High blood pressure being the cause of a low BRS has been seen in multiple studies. In a 1971 study, Gribbin et al measured the blood pressure and BRS of 81 subjects ages 19 to 66, to study the correlation between blood pressure and BRS. 21 It was found that blood pressure was negatively correlated with BRS. Something very noteworthy was that eight of the subjects who at the time showed relatively lower BRS results, although at the time had normal blood pressure, were known to have had hypertension in the past. The history of high blood pressure may very well explain the low BRS; the high pressure impacted the arterial walls, permanently damaging their receptors. This explanation, however, has a few limitations. The first is the relatively smaller group that had this finding (eight people). The second is that this may be explained in other ways; those subjects may have had a low BRS their entire lives, which was what caused them to become hypertensive in the first place (conducting a longitudinal study would solve this issue).

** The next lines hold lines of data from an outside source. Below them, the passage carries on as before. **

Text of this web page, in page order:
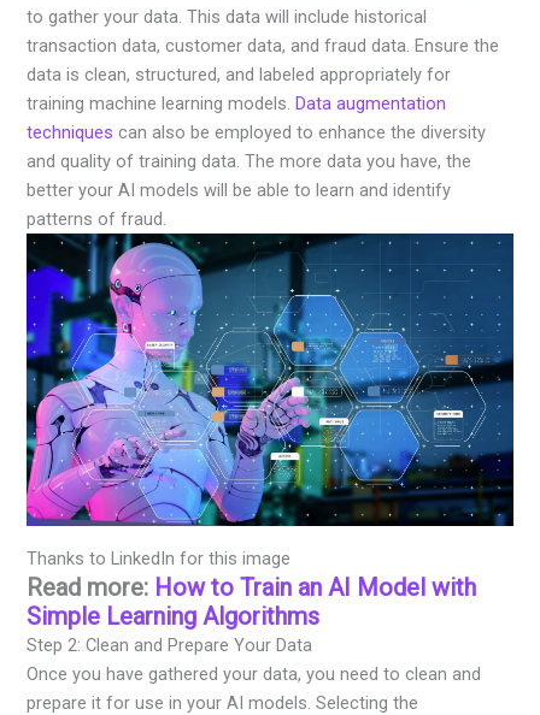
to gather your data. This data will include historical
transaction data, customer data, and fraud data. Ensure the
data is clean, structured, and labeled appropriately for
training machine learning models.Data augmentation
techniquescan also be employed to enhance the diversity
and quality of training data. The more data you have, the
better your AI models will be able to learn and identify
patterns of fraud.
Thanks to LinkedIn for this image
Read more: How to Train an AI Model with
Simple Learning Algorithms
Step 2: Clean and Prepare Your Data
Once you have gathered your data, you need to clean and
prepare it for use in your AI models. Selecting the
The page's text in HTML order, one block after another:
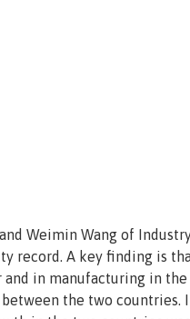
Weimin Wang of
record. A key finding is
in manufacturing in
the two countries.
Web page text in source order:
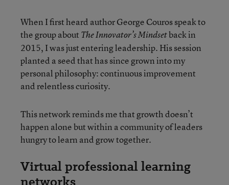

In 1999, James et al conducted an experiment to learn about the effects of calcium-blocking therapy on cardiovascular homeostasis in elderly subjects with isolated systolic hypertension. 22 The experiment consisted of 6 weeks of therapy with a modified release of nifedipine or a placebo ( n = 14). Clinic systolic blood pressure (but not diastolic) had been reduced by nifedipine (by 14 ± 6 mm Hg; p = 0.03). During treatment, BRS significantly increased ( p < 0.05). At the end of the study, James et al explained that a direct effect of relaxing the smooth muscle around the baroreceptors and reducing the “splinting” effect is what may have increased the BRS. They also considered that a diminished BRS in subjects with isolated systolic hypertension had traditionally been attributed to arteriosclerosis and arterial rigidity, conditions not readily reversible using short-term hypertensive therapy (which seemed to oppose their results).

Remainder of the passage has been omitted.